Copyright © 2009 James Taylor. Visit the original article at First Look – Truviso.I got a second chance to chat with the folks at Truviso recently. Truviso was founded after a Professor and his PhD student, at Berkeley went back to the fundamentals of data management and predicated that in a world of highly interconnected […]
I got a second chance to chat with the folks at Truviso recently. Truviso was founded after a Professor and his PhD student, at Berkeley went back to the fundamentals of data management and predicated that in a world of highly interconnected objects it would be necessary to eliminate the batch-centric database process of “store first, query later”. Truviso is the result, focused on providing analysis in real time and continuously. This system is based on PostgreSQL allowing an integration of stream processing and traditional queries.

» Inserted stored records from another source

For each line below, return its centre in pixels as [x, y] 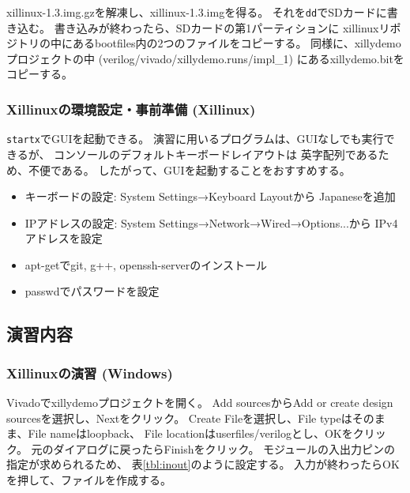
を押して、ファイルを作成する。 [89, 480]
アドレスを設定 [64, 238]
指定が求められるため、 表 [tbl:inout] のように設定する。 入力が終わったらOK [203, 464]
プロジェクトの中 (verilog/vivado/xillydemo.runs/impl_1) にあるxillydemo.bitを [205, 58]
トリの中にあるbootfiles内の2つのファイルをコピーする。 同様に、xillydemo [209, 43]
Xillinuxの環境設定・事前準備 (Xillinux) [131, 109]
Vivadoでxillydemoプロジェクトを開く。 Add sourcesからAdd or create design [200, 403]
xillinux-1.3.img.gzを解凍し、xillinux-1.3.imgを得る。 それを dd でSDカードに [197, 12]
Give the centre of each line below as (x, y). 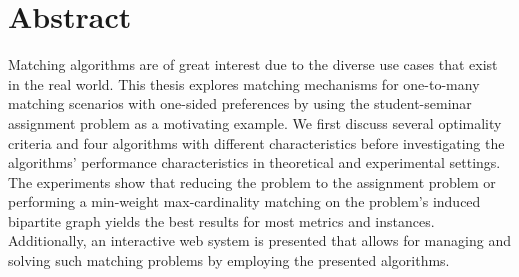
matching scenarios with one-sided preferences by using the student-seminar (240, 103)
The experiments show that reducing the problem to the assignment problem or (252, 181)
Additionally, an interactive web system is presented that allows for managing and (259, 240)
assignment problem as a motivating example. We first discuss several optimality (255, 122)
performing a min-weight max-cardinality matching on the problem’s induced (244, 201)
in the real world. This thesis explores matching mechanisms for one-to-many (244, 83)
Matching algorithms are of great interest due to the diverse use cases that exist (253, 64)
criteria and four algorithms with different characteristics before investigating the (256, 142)
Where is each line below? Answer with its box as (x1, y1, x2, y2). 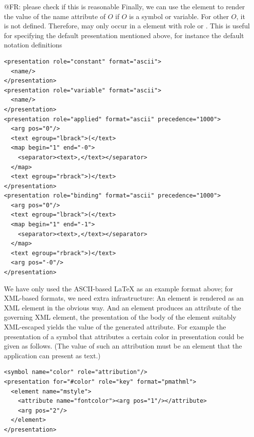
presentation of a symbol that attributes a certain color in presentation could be (4, 331, 244, 341)
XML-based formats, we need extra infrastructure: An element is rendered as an (4, 293, 244, 303)
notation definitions (4, 40, 63, 50)
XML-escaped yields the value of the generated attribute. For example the (4, 322, 226, 331)
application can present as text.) (4, 350, 101, 360)
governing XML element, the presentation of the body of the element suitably (4, 312, 236, 322)
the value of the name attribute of (4, 11, 106, 21)
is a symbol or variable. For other (129, 11, 229, 21)
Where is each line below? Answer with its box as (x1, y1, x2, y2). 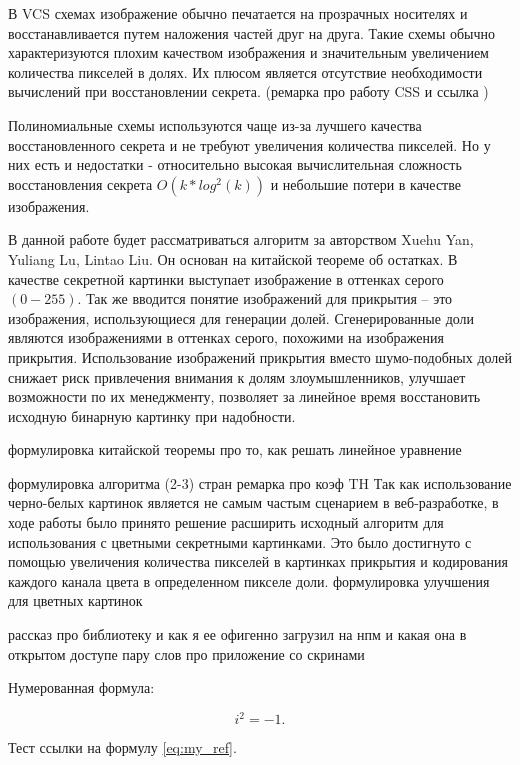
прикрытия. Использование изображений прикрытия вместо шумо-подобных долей (8, 346, 513, 367)
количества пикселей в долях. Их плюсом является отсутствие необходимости (8, 61, 483, 82)
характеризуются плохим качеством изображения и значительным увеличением (8, 42, 489, 63)
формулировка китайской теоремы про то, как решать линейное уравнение (8, 439, 462, 460)
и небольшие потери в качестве (270, 173, 461, 194)
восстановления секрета (8, 173, 153, 194)
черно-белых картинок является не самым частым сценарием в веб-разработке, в (8, 492, 499, 513)
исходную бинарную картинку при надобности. (8, 405, 296, 426)
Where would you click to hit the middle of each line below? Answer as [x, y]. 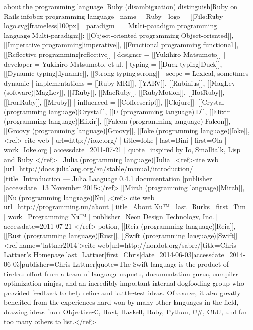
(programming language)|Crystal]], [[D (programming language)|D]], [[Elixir [117, 111]
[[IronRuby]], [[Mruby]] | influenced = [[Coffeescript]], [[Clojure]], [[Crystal [114, 101]
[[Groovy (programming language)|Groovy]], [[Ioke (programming [101, 130]
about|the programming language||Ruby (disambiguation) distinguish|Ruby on [121, 6]
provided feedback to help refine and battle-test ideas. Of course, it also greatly [122, 292]
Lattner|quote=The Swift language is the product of [151, 264]
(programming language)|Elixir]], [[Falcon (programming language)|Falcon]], [117, 121]
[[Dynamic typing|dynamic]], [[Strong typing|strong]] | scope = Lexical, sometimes [126, 73]
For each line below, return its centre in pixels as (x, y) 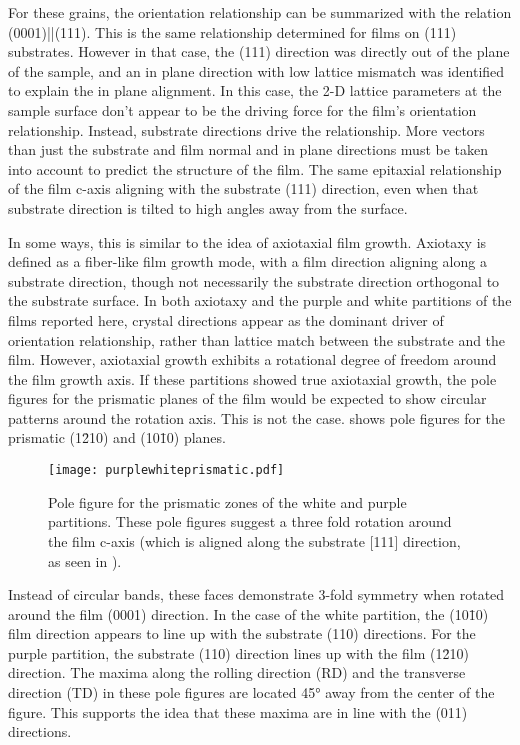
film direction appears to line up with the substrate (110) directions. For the (242, 633)
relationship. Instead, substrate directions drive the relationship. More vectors (246, 129)
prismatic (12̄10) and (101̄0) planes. (117, 437)
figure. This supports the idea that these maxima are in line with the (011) (238, 711)
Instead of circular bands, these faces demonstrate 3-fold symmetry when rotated (256, 594)
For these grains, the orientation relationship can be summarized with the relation (260, 12)
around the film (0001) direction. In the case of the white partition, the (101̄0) (248, 613)
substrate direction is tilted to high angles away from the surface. (208, 207)
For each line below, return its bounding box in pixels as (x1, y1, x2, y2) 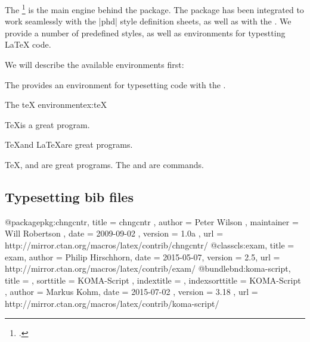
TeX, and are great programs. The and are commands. (5, 158, 204, 170)
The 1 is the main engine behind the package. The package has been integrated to (5, 2, 304, 15)
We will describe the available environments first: (5, 58, 184, 71)
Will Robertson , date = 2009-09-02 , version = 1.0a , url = (5, 227, 224, 240)
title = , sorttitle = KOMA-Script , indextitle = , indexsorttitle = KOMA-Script (5, 273, 301, 286)
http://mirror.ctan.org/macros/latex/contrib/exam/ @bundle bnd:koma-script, (5, 262, 291, 275)
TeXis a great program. (5, 118, 90, 130)
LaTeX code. (5, 38, 51, 51)

Truviso take the position that this ability to process data without storing it first is critical. Not only is data warehouse volume growing even faster than Moore’s law – at up to 173%/year (according to published research by Richard Winter) – but what Truviso calls “Net-centric “companies (ones that live in and benefit from the network) have data volumes growing at 300-1000% per year. Some of these companies are handling terabytes of data each day. Truviso believes it has reinvented data management and analysis for high data growth/data intensive businesses. By basing it on an open source platform they hope to deliver revolutionary technology within an evolutionary approach. The product has three main pieces
- Core continuous query processing engine
Built inside in PostreSQL so can use it just like a database e.g. to support queries
- Java integration platform
Container for connectors – plumbing such a listening to a feed or getting data. Cisco routers, for instance, can be queried for a chunk of data that describes what has happened recently.
- Flex-based visualization environment
They built their own dashboard because most commercial ones use polling and this is inefficient for a stream processing engine. They used Adobe Flex because it had a nice way to handle data updates and offers a portable, user-friendly experience.
When streams of data come in they are processed by queries before being persisted. Streams are defined in (mostly) standard SQL – Truviso add a small statement to tell it to handle streaming data. This WINDOW statement tells the engine how to analyze the stream of data coming in. A stream is an unbounded sequence of records and the Window operators turn these streams into pseudo-tables. For instance you could specify “VISIBLE 5 sec ADVANCE 5 sec” to get 5 second non-overlapping windows in your “table” or “LANDMARK ADVANCE 2 sec” to get a fixed start updated every 2 seconds. Windows can use properties of data – like group by – and can limit the table size by time or by the number of rows. All the results can be stored by channeling them into a persistent table.
The engine runs queries all the time so it needs continuous query optimization framework which the company built . When new queries are defined, Truviso automatically folds them into the existing plan to build an overall plan. By reusing elements of queries already being run they can achieve super-linear query salability – in some ways similar to the way the Rete network manages this for rules. The stream processing engine that combines the queries is very fast, handling many hundreds of thousands of rows/second.
Because the streams are handled using an extension to SQL, queries can hit streams and tables in combination. This allows them to take existing queries and reports and rapidly re-implement them against streams. Indeed this is one of the primary use cases for their early adopters. They also provide a “time-travel” Tivo-like interface for analysis. While there has been an increase in the interest and efforts to address streaming data analysis, Truviso’s approach of leveraging standard SQL allows the combination of streaming data with staged/tabular data. Their focus on delivering massive performance scalability for businesses not necessarily doing “real-time” is also interesting. Truviso’s approach is very interesting when considering the data processing and analysis needs of a data-intensive business.
Truviso’s core use-cases are around continuous analysis (though not necessarily real-time), scalability, and headroom for data growth. In particular those companies in the business of delivering digital services where effective and timely use of data translates into direct business and customer benefits.